When the Local 6 leadership brought charges against Bob Mandel for “anti-union attacks in the literature he distributed,” KNC’s chief steward wrote a statement that was cosigned by every worker in the shop praising Bob for his initiative and denouncing the allegations against him. At the 27 February 1975 meeting of the East Bay division of Local 6 the membership decisively rejected the bureaucrats’ attack. The MC’s intervention in the KNC strike combined hard-headed political analysis with bold, physically courageous action. This single event established the Militant Caucus as the nucleus of a credible left opposition to the class-collaborationist Bridges machine. It was a brilliant beginning.
The 4 April 1975 “Special Convention Issue” of Longshore-Warehouse Militant (No. 5*), produced for the union’s biennial international convention which was held that year in Vancouver, British Columbia, featured a report on Bob’s acquittal. It also denounced strike-breaking legislation aimed at Canadian longshoremen and attacked the Bridges regime for permitting diverted Canadian cargo to US ILWU locals while the Canadians were on strike. This was a hot topic at the convention, which Howard, Bob, Jack Dow and Stan Gow attended on behalf of the Militant Caucus.

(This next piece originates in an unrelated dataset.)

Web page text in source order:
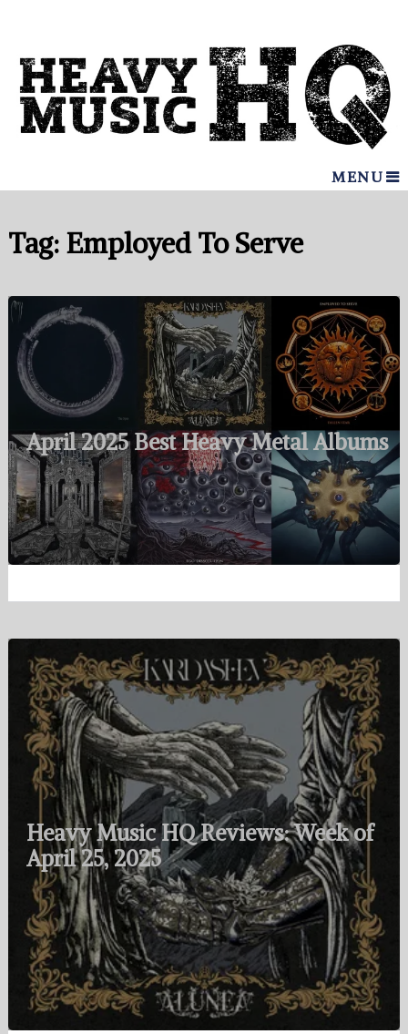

Bridges’ response to his upstart “Trotskyite” critics was to personally lead a goon squad assault on the MC’s literature table. Outraged convention delegates spontaneously opposed this anti-democratic move and forced Bridges and his gang to back down. When Jimmy Herman, Bridges’ lieutenant who took over as ILWU president a few years later, proposed to muzzle unnamed critics—i.e., the MC—his motion was defeated by a majority of the delegates, many of whom had their own grievances against the Bridges machine. The CP’s People’s World (19 April 1975) was generally supportive of Herman’s proposal, while complaining that “a number of delegates said, however, that they felt Herman should have made an effort to distinguish these ultra-left forces [i.e., the MC] from the left forces largely responsible for helping organize the union in the 1930’s” [i.e., Bridges’ CP backers]. The Canadian CP’s Pacific Tribune headlined their coverage of the event “ILWU Convention: Ultra-Left Disruption Helps Labor’s Enemies.”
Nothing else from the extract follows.